*Extracted data entries*
⁂

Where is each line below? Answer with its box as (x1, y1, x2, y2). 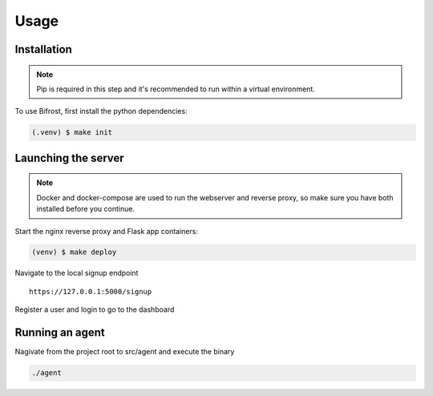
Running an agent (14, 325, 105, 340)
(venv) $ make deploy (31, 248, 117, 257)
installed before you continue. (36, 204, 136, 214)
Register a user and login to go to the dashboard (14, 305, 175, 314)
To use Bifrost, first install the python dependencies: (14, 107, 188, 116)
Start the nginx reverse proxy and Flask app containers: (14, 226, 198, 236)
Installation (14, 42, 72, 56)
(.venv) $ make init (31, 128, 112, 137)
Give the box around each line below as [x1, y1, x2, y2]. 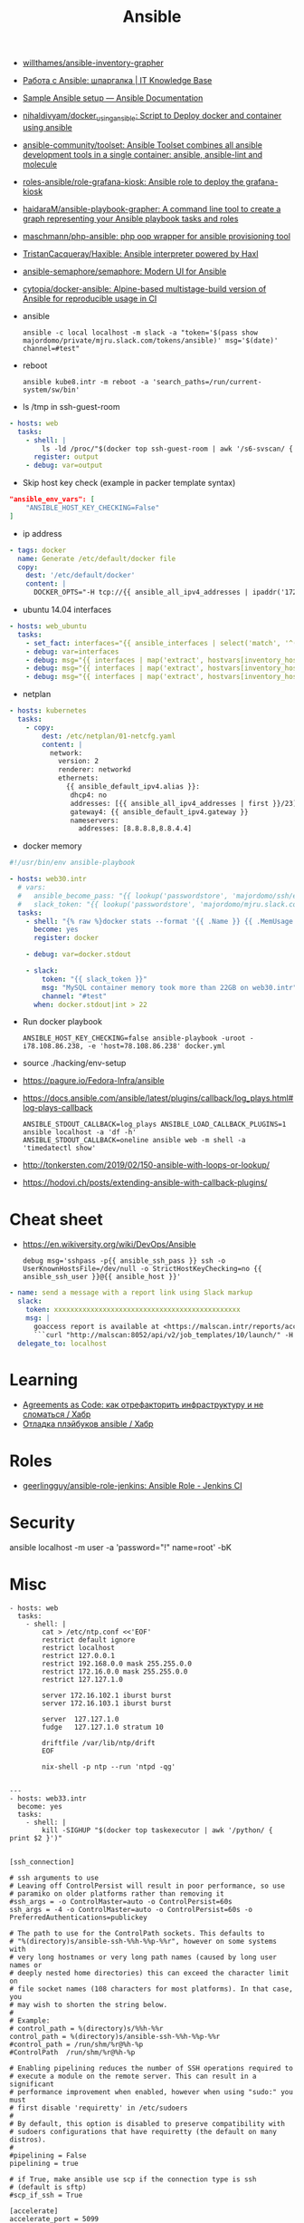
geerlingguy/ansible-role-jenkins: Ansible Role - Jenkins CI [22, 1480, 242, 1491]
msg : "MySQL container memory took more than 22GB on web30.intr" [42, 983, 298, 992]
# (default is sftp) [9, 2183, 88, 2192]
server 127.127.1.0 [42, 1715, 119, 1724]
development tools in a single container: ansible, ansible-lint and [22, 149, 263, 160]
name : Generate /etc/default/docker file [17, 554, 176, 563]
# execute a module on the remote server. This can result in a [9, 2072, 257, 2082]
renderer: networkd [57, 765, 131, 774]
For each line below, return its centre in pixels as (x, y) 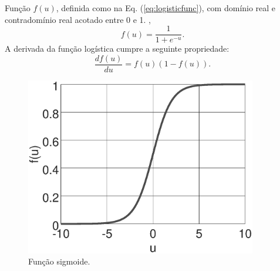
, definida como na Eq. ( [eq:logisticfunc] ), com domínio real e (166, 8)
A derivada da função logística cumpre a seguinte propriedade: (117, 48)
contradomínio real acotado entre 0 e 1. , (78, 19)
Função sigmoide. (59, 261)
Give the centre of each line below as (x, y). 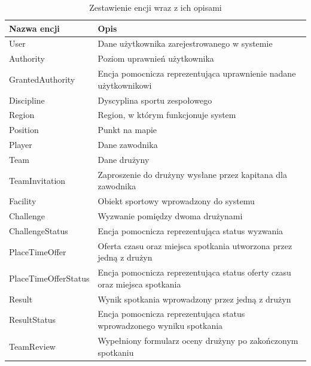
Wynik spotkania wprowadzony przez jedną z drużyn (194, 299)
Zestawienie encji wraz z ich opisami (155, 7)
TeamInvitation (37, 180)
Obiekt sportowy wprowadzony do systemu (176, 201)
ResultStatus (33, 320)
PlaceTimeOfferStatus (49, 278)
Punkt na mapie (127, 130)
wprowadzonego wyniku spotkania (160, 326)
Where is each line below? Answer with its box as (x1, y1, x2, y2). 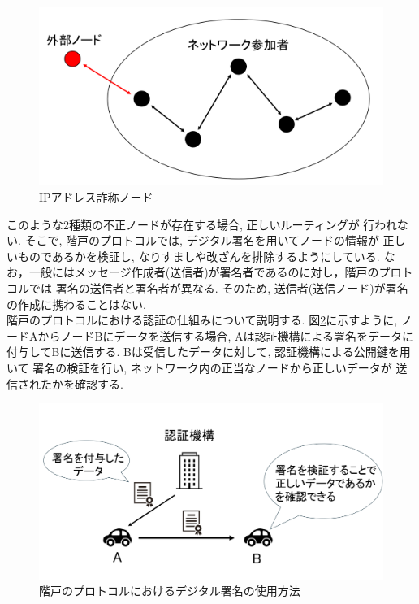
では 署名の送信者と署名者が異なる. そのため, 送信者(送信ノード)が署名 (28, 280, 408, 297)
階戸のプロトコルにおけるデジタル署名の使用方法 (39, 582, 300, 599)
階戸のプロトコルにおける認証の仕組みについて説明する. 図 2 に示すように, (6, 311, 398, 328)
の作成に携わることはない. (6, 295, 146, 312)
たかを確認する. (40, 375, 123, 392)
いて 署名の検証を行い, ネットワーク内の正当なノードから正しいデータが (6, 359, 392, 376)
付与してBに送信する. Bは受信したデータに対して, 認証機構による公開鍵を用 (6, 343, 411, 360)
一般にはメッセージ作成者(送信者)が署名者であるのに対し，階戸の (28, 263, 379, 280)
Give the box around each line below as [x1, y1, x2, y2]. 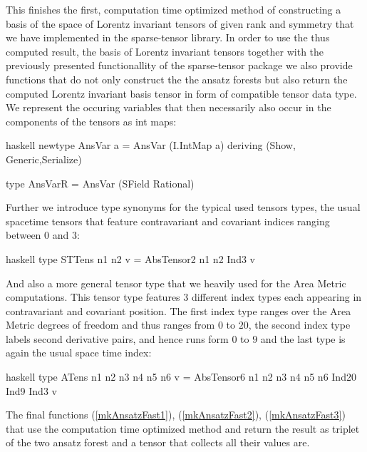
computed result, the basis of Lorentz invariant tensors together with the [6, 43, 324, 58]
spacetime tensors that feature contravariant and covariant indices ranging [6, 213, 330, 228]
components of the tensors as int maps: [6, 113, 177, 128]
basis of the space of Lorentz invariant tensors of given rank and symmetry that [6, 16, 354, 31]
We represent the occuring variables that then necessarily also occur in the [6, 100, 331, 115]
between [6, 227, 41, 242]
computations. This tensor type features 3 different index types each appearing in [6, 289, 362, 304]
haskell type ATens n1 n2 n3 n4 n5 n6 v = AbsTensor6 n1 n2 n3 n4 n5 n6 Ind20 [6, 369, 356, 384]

⁂

*TASK DETAILS*
Write out every line from the entries where "default" appears.

*SOLUTION FOR THIS TASK*
# (default is sftp) [9, 2183, 88, 2192]
name : Generate /etc/default/docker file [17, 554, 176, 563]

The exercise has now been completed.